Start of Material for this exercise
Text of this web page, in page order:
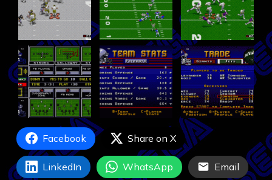
Facebook Share on X
LinkedIn WhatsApp Email
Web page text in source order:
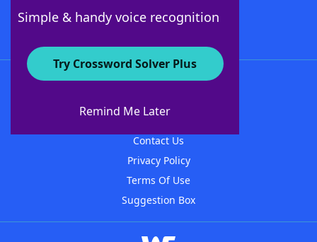
Simple & handy voice recognition
Try Crossword Solver Plus
Remind Me Later
About WordFinder
Contact Us
Privacy Policy
Terms Of Use
Suggestion Box
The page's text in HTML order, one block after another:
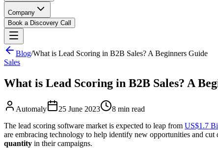
Company
Book a Discovery Call
Blog/What is Lead Scoring in B2B Sales? A Beginners Guide
Sales
What is Lead Scoring in B2B Sales? A
Automaly 25 June 2023 8 min read
The lead scoring software market is expected to leap from US$1.7
are embracing technology to help identify new opportunities and cut
quantity in their campaigns.
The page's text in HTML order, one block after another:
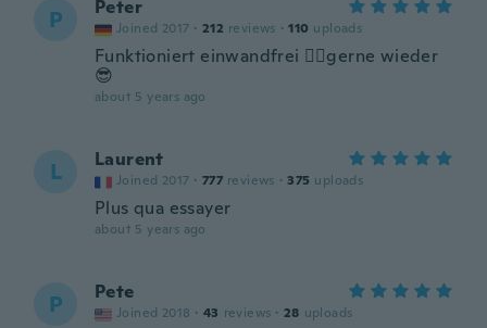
End of Material for this exercise
* Exercise brief *
Return the entries unchanged, save for the pictures, which do not belong in the copy.

* Your response *
Text of this web page, in page order:
Facebook Share on X
LinkedIn WhatsApp Email
Web page text in source order:
Simple & handy voice recognition
Try Crossword Solver Plus
Remind Me Later
About WordFinder
Contact Us
Privacy Policy
Terms Of Use
Suggestion Box
The page's text in HTML order, one block after another:
Company
Book a Discovery Call
Blog/What is Lead Scoring in B2B Sales? A Beginners Guide
Sales
What is Lead Scoring in B2B Sales? A
Automaly 25 June 2023 8 min read
The lead scoring software market is expected to leap from US$1.7
are embracing technology to help identify new opportunities and cut
quantity in their campaigns.
The page's text in HTML order, one block after another:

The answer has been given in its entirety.